How to complete this task ::
Extract every entry word for word.

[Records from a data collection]
- - -

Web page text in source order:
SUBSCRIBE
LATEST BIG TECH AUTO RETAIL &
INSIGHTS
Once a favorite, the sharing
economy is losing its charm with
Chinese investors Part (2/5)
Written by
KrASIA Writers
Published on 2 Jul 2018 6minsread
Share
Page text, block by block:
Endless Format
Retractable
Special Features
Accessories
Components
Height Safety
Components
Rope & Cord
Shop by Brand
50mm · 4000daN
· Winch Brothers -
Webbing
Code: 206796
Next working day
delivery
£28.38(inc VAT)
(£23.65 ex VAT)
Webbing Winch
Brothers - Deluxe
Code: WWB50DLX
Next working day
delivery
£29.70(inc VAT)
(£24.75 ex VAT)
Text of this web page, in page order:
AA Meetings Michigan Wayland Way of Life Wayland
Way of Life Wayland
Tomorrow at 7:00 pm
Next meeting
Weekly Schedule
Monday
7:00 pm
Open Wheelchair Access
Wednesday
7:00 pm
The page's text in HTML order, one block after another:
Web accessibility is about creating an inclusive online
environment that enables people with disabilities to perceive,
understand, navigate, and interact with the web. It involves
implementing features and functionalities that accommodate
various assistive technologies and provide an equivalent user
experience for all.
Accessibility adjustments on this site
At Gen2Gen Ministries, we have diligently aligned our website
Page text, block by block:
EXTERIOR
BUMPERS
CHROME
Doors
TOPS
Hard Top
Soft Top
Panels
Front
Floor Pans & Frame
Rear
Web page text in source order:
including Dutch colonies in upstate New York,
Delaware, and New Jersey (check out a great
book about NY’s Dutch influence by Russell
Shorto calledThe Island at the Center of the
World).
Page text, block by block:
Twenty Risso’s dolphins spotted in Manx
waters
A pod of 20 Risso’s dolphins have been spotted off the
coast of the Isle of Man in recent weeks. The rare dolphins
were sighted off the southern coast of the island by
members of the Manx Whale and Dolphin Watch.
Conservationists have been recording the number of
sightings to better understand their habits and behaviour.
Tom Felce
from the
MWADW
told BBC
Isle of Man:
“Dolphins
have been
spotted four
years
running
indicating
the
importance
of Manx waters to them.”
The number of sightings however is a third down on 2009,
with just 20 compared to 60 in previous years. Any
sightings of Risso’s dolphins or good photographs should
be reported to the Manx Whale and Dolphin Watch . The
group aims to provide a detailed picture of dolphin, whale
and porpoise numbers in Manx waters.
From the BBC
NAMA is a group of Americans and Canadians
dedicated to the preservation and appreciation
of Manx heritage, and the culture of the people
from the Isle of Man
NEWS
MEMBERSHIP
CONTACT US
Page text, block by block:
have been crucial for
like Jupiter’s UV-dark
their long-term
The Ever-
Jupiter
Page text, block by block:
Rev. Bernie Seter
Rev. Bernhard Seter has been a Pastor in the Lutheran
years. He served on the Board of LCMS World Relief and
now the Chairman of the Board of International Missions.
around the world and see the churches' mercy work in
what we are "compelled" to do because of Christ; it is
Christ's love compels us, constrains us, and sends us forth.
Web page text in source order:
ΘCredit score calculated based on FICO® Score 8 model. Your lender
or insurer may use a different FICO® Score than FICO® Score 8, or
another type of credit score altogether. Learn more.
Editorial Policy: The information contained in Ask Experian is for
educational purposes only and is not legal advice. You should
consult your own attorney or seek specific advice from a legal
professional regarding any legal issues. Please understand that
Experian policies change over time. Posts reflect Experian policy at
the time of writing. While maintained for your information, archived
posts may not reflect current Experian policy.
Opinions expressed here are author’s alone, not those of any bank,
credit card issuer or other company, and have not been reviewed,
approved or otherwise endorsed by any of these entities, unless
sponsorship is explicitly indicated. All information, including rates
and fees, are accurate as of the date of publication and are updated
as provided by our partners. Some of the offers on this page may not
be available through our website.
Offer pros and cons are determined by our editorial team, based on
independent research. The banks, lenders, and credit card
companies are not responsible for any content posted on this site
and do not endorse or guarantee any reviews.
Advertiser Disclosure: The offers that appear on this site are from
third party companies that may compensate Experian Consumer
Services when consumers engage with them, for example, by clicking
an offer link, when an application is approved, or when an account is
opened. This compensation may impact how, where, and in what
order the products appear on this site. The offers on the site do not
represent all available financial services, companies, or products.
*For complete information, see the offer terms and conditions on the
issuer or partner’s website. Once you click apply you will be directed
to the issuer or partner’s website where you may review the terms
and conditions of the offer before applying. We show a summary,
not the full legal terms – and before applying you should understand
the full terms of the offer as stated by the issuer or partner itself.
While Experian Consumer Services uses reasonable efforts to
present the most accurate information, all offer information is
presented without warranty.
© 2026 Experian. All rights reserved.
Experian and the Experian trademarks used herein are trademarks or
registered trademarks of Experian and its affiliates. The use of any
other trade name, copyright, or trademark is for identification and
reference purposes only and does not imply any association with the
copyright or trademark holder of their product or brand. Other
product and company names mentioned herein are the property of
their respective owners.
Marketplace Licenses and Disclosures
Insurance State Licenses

- - -

Answer area ::
Web page text in source order:
SUBSCRIBE
LATEST BIG TECH AUTO RETAIL &
INSIGHTS
Once a favorite, the sharing
economy is losing its charm with
Chinese investors Part (2/5)
Written by
KrASIA Writers
Published on 2 Jul 2018 6minsread
Share
Page text, block by block:
Endless Format
Retractable
Special Features
Accessories
Components
Height Safety
Components
Rope & Cord
Shop by Brand
50mm · 4000daN
· Winch Brothers -
Webbing
Code: 206796
Next working day
delivery
£28.38(inc VAT)
(£23.65 ex VAT)
Webbing Winch
Brothers - Deluxe
Code: WWB50DLX
Next working day
delivery
£29.70(inc VAT)
(£24.75 ex VAT)
Text of this web page, in page order:
AA Meetings Michigan Wayland Way of Life Wayland
Way of Life Wayland
Tomorrow at 7:00 pm
Next meeting
Weekly Schedule
Monday
7:00 pm
Open Wheelchair Access
Wednesday
7:00 pm
The page's text in HTML order, one block after another:
Web accessibility is about creating an inclusive online
environment that enables people with disabilities to perceive,
understand, navigate, and interact with the web. It involves
implementing features and functionalities that accommodate
various assistive technologies and provide an equivalent user
experience for all.
Accessibility adjustments on this site
At Gen2Gen Ministries, we have diligently aligned our website
Page text, block by block:
EXTERIOR
BUMPERS
CHROME
Doors
TOPS
Hard Top
Soft Top
Panels
Front
Floor Pans & Frame
Rear
Web page text in source order:
including Dutch colonies in upstate New York,
Delaware, and New Jersey (check out a great
book about NY’s Dutch influence by Russell
Shorto calledThe Island at the Center of the
World).
Page text, block by block:
Twenty Risso’s dolphins spotted in Manx
waters
A pod of 20 Risso’s dolphins have been spotted off the
coast of the Isle of Man in recent weeks. The rare dolphins
were sighted off the southern coast of the island by
members of the Manx Whale and Dolphin Watch.
Conservationists have been recording the number of
sightings to better understand their habits and behaviour.
Tom Felce
from the
MWADW
told BBC
Isle of Man:
“Dolphins
have been
spotted four
years
running
indicating
the
importance
of Manx waters to them.”
The number of sightings however is a third down on 2009,
with just 20 compared to 60 in previous years. Any
sightings of Risso’s dolphins or good photographs should
be reported to the Manx Whale and Dolphin Watch . The
group aims to provide a detailed picture of dolphin, whale
and porpoise numbers in Manx waters.
From the BBC
NAMA is a group of Americans and Canadians
dedicated to the preservation and appreciation
of Manx heritage, and the culture of the people
from the Isle of Man
NEWS
MEMBERSHIP
CONTACT US
Page text, block by block:
have been crucial for
like Jupiter’s UV-dark
their long-term
The Ever-
Jupiter
Page text, block by block:
Rev. Bernie Seter
Rev. Bernhard Seter has been a Pastor in the Lutheran
years. He served on the Board of LCMS World Relief and
now the Chairman of the Board of International Missions.
around the world and see the churches' mercy work in
what we are "compelled" to do because of Christ; it is
Christ's love compels us, constrains us, and sends us forth.
Web page text in source order:
ΘCredit score calculated based on FICO® Score 8 model. Your lender
or insurer may use a different FICO® Score than FICO® Score 8, or
another type of credit score altogether. Learn more.
Editorial Policy: The information contained in Ask Experian is for
educational purposes only and is not legal advice. You should
consult your own attorney or seek specific advice from a legal
professional regarding any legal issues. Please understand that
Experian policies change over time. Posts reflect Experian policy at
the time of writing. While maintained for your information, archived
posts may not reflect current Experian policy.
Opinions expressed here are author’s alone, not those of any bank,
credit card issuer or other company, and have not been reviewed,
approved or otherwise endorsed by any of these entities, unless
sponsorship is explicitly indicated. All information, including rates
and fees, are accurate as of the date of publication and are updated
as provided by our partners. Some of the offers on this page may not
be available through our website.
Offer pros and cons are determined by our editorial team, based on
independent research. The banks, lenders, and credit card
companies are not responsible for any content posted on this site
and do not endorse or guarantee any reviews.
Advertiser Disclosure: The offers that appear on this site are from
third party companies that may compensate Experian Consumer
Services when consumers engage with them, for example, by clicking
an offer link, when an application is approved, or when an account is
opened. This compensation may impact how, where, and in what
order the products appear on this site. The offers on the site do not
represent all available financial services, companies, or products.
*For complete information, see the offer terms and conditions on the
issuer or partner’s website. Once you click apply you will be directed
to the issuer or partner’s website where you may review the terms
and conditions of the offer before applying. We show a summary,
not the full legal terms – and before applying you should understand
the full terms of the offer as stated by the issuer or partner itself.
While Experian Consumer Services uses reasonable efforts to
present the most accurate information, all offer information is
presented without warranty.
© 2026 Experian. All rights reserved.
Experian and the Experian trademarks used herein are trademarks or
registered trademarks of Experian and its affiliates. The use of any
other trade name, copyright, or trademark is for identification and
reference purposes only and does not imply any association with the
copyright or trademark holder of their product or brand. Other
product and company names mentioned herein are the property of
their respective owners.
Marketplace Licenses and Disclosures
Insurance State Licenses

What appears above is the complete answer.